Dhoolpet Police Station is a 2025 Indian Tamil-language Crime thriller web series directed by Jeshwini and written by Brahma G Dev. The series stars Ashwin Kumar Lakshmikanthan, Guru Lakshmanan, Padine Kumar, Sreethu Krishnan and Preethi Sharma in lead roles. The story follows Dhoolpet Police Station Assistant Commissioner Vetrimaaran and his crime team, who are involved in solving a wealthy young woman’s murder case.

It premiered on the streaming platform Aha Tamil on 5 December 2025 and air in Tamil and Telugu languages. Episode release on every Friday at 7PM and consists of 50 episodes.

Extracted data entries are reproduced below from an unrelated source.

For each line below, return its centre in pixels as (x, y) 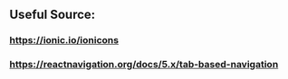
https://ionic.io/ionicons (64, 40)
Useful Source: (53, 15)
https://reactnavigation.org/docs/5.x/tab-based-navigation (144, 65)
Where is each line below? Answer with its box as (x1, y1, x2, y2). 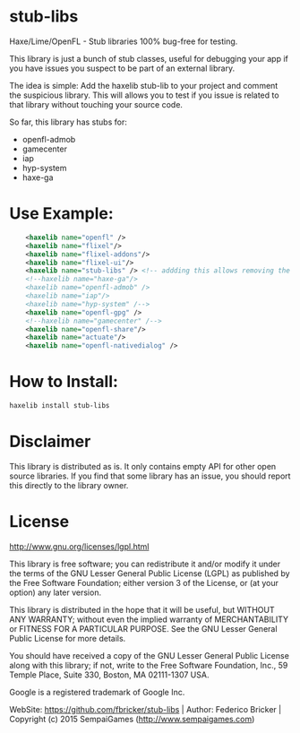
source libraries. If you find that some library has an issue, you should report (9, 470, 291, 481)
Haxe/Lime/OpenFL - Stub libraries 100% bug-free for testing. (9, 36, 238, 47)
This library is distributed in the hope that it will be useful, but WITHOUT (9, 604, 275, 615)
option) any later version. (9, 587, 101, 598)
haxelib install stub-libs (9, 401, 110, 410)
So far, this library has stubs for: (9, 116, 127, 127)
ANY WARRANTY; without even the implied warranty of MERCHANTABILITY (9, 614, 289, 625)
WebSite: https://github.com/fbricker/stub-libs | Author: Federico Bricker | (9, 703, 282, 714)

The show first season ended with 50 episodes on 27 March 2026.

== Series overview ==

| Series | Episodes |  | Originally released |  |
| First released | Last released |
| 1 | 50 |  | 5 December 2025 | 27 March 2026 |

== Plot ==
Dhoolpet Police Station, this Tamil crime thriller drama focuses on a group of detectives in the Dhoolpet area of Chennai Police. The cold, commanding police ACP Vetrimaran and ACP Arjun work together to investigate a deadly trail of decapitation murders during a vibrant festival, who solve crimes with their variety of skills and investigative methods.

== Cast ==
- Ashwin Kumar Lakshmikanthan as Vetrimaaran
- Guru Lakshmanan as Arjun
- Padine Kumar as Masani
- Sreethu Krishnan as Madhangi
- Preethi Sharma as Priya

== Episodes ==

| No. | Title | Directed by | Written by | Original release date |
|---|---|---|---|---|
| 1 | "The Destruction of the Demon" | Brahma G Dev | Jeshwini | 5 December 2025 |
| 2 | "Triple Heads, Triple Murders" | Brahma G Dev | Jeshwini | 5 December 2025 |
| 3 | "It Belongs to the Past" | Brahma G Dev | Jeshwini | 12 December 2025 |
| 4 | "Truth and Evidence" | Brahma G Dev | Jeshwini | 12 December 2025 |
| 5 | "Two Poles" | Brahma G Dev | Jeshwini | 19 December 2025 |

== Production ==
=== Development ===
The series was developed as part of the Aha Tamil crime thriller lineup. Kavitha Joubin who is of Aha Tamil, said Dhoolpet will be the first crime series to be presented in a long-format structure. The first look poster, unveiled on 22 October 2025 and Shooting starting from 23 October 2025.

The series is written by Brahma G Dev and directed by Jeshwini. It has music by Ashwath.

=== Casting ===
The series stars Ashwin Kumar Lakshmikanthan as lead role Assistant Commissioner Vetrimaaran, alongside Guru Lakshmanan, Padine Kumar, Sreethu Krishnan and Preethi Sharma. The serial also reunited Guru Lakshmanan and Padine Kumar, who previously starred together one years before on Disney+ Hotstar’s series Heart Beat.